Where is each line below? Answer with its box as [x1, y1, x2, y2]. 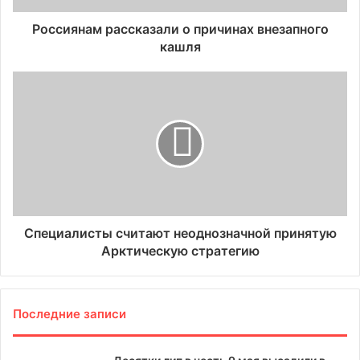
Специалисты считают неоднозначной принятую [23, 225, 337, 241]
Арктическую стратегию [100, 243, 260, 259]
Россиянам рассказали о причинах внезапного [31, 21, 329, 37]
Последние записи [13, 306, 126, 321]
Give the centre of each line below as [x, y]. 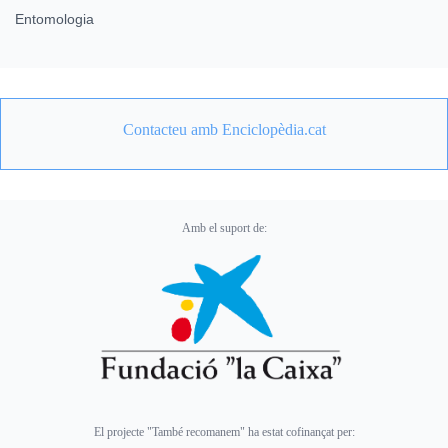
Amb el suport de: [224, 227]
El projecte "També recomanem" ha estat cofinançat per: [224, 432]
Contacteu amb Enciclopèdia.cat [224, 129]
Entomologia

□ □ □ □ □

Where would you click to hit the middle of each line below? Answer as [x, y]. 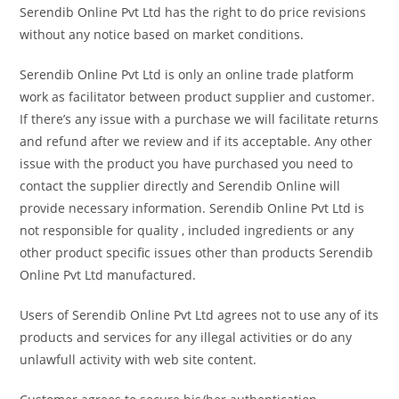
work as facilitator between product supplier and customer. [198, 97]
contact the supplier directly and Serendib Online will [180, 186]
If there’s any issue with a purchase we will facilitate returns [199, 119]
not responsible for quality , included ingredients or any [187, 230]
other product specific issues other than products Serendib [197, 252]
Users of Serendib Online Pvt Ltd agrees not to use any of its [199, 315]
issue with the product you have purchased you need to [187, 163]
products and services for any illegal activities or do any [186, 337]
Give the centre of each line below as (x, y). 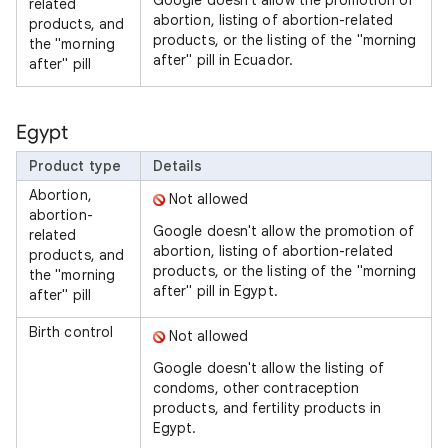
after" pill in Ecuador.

□ □ □ □ □

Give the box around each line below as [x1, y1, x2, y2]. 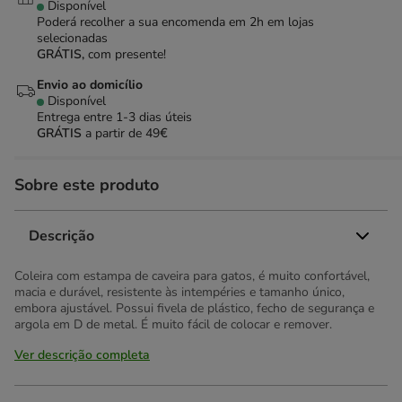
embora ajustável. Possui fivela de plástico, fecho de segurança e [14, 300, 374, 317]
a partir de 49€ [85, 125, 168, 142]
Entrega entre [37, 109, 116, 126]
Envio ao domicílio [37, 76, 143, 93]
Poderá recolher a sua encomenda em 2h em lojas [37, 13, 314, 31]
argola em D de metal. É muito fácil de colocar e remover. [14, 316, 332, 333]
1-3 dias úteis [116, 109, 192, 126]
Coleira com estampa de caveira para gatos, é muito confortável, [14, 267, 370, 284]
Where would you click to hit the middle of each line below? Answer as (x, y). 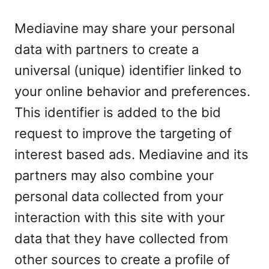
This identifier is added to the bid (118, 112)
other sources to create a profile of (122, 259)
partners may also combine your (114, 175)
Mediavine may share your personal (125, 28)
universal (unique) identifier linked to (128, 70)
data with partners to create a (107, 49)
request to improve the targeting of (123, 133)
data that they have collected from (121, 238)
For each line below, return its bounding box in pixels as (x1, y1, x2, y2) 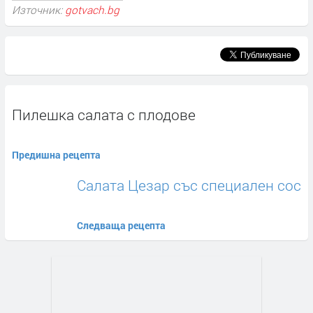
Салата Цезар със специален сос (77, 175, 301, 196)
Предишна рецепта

□ □ □ □ □

### What to work on
Retrieve every line above holding the word "your".

### Written response
partners may also combine your (114, 175)
Mediavine may share your personal (125, 28)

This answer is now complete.